Sulu Sou Ka Hou is a Macau resident who served as a member of the Macau Legislative Assembly. In 2018, he was the youngest person in that position.

He was elected in 2017, and at that time he became the youngest member of the assembly. 9,212 people voted for him. He is a part of the New Macau Association. He stated that his goal was to have direct elections for all seats of the assembly.

On 15 May 2016, he held a protest near Macau Chief Executive Fernando Chui's house against the Macao Foundation's "black box" donation to Jinan University (Chief Executive Chui was also the chairman of the foundation's trust committee and the vice chairman of the university). This protest was later deemed illegal by the government. On 4 December 2017, his fellow legislators passed (28 vs 4 votes) a motion to suspend Sou from the assembly so he could be prosecuted under Macau law. In May 2018, he was declared guilty and ordered to pay a fine of MOP 40,800 (US$5,000).
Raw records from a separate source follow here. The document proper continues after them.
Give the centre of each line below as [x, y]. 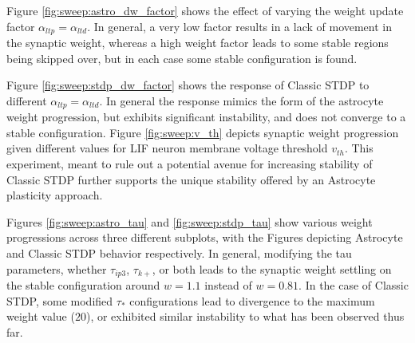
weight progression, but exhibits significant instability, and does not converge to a [206, 117]
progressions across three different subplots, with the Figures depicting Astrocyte [205, 237]
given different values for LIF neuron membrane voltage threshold [167, 148]
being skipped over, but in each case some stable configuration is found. [182, 58]
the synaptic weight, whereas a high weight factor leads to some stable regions [198, 43]
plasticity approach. [55, 195]
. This [359, 148]
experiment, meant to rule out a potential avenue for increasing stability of [190, 164]
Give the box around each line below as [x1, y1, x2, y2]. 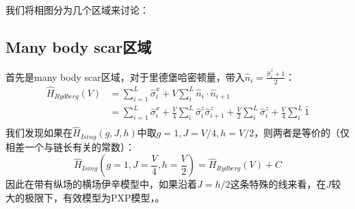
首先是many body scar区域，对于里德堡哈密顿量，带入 [5, 69, 245, 84]
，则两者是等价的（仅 [254, 125, 350, 140]
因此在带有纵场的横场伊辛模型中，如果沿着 [5, 177, 197, 191]
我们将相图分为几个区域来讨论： [5, 3, 149, 16]
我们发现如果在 [5, 125, 73, 140]
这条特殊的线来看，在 [230, 177, 326, 191]
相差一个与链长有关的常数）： [5, 139, 135, 153]
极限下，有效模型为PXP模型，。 [24, 190, 165, 204]
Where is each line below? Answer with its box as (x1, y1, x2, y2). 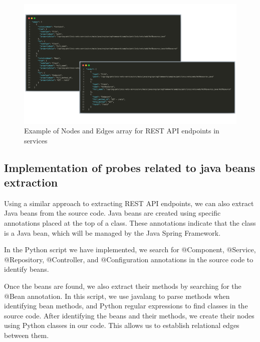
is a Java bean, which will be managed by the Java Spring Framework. (4, 227, 221, 238)
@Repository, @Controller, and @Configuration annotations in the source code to (4, 254, 253, 264)
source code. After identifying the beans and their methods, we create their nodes (4, 310, 254, 320)
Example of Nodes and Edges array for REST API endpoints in (24, 125, 219, 136)
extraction (4, 175, 58, 190)
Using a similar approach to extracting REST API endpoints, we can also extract (4, 198, 254, 208)
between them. (4, 330, 49, 340)
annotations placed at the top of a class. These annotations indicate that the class (4, 218, 256, 228)
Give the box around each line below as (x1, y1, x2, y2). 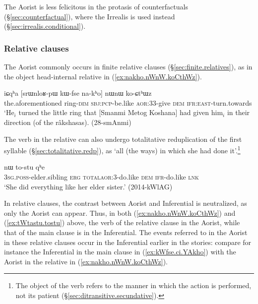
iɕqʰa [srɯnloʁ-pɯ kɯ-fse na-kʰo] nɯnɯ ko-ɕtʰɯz (4, 88, 152, 98)
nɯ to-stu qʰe (4, 162, 45, 172)
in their (227, 107, 250, 118)
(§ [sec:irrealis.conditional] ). (4, 21, 86, 31)
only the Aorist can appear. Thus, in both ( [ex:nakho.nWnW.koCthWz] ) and (4, 207, 236, 218)
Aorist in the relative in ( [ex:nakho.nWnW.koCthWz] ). (4, 256, 168, 266)
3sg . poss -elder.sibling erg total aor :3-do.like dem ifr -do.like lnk (4, 172, 199, 182)
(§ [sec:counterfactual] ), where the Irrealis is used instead (4, 11, 175, 21)
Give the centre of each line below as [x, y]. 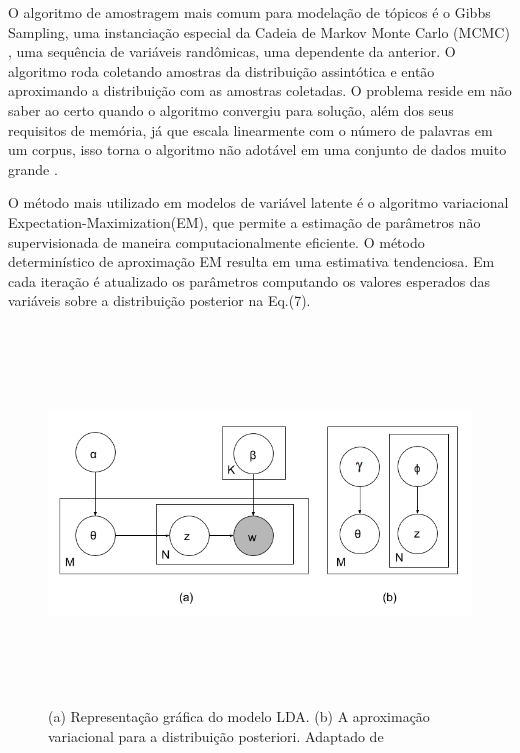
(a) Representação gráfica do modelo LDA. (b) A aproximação [239, 716]
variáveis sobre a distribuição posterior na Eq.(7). [159, 300]
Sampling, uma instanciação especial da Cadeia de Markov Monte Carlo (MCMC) [259, 31]
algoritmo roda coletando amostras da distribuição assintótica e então [221, 70]
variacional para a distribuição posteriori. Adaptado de [216, 736]
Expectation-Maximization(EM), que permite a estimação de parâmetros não [244, 221]
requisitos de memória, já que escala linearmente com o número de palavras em [250, 129]
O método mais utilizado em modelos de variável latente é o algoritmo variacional [258, 202]
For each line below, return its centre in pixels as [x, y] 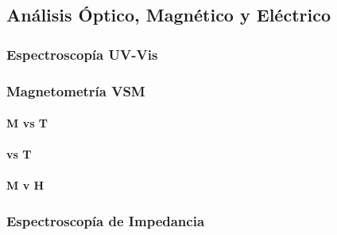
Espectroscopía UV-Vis [82, 54]
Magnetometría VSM [76, 90]
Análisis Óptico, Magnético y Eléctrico [168, 15]
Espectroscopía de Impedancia [106, 220]
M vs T [27, 123]
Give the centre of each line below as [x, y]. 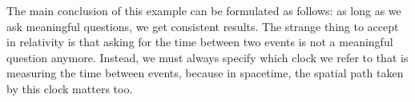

As the conviction did not involve any jail time, he was then reinstated as a member of the Legislative Assembly on 3 July 2018. He expressed his intention to run for office again after the fine.

In 2021, he filed a request for the Macau government to provide information in English.

The Macau Daily Times ranked Sou as "Person of the Year" in 2017.

By September 2021, the courts ruled he was not sufficiently loyal to the government and so was unable to keep his seat in the assembly.